Slept reasonably well although I was getting rid of fluid on a regular basis, which tends to happen every now and then, so I'm sweating profusely all night and need three or four trips to the loo. However, feeling not too bad this morning and as I promised to call Margaret (my boss), it seemed like a good time to 'bite the bullet' and log on to my work computer. I have done this before, just to clear my in box, but today I wanted to remind myself where various bits of information are and re-acquaint myself with the format.
Well, you'd think that would be easy enough wouldn't you, but the first problem I encounter is not being able to get a remote connection to the BOC site. This always freaks me out as it means a call to the IT Service desk and I'm afraid me and IT by phone are not a good combination. Also I know I will have great problems getting a 'Network connection' on my works mobile which is useless from here and many other sites I go to. In fact, after seeing 'Watchdog' last night I think BOC should be changing their provider as they're paying for phones which don't work much of the time.

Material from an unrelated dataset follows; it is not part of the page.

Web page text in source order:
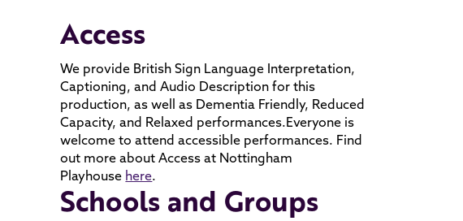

I made the call and explained the problem, which happened once before. The very nice chappie in India told me it was no doubt a problem related to our Wireless connection. Now, IT expert I'm not, but this I knew wasn't correct as our connection was good and strong. But the nice chappie is adamant, until I remind him that I can access Google and other Internet sites, then he goes quiet for a while and asks me my password, which I give him. 'Try to connect again please' and this time it works. "So what was the problem" I ask, " It is because you put in the wrong password three times and then it locks you out". Hmmmm, " But I know I put in the right password and anyway it did it on my first attempt - but hey, it's working now, so thanks" (does he really think I'm that stupid, chemo or not).
I am by this time quietly seething and can feel my levels of anxiety creeping up before I've even accessed my work. No wonder people get stressed, technology is wonderful when it works, but when it doesn't it's just a pain in the 'aspect'. Anyway, mission accomplished, so I'll stop moaning now.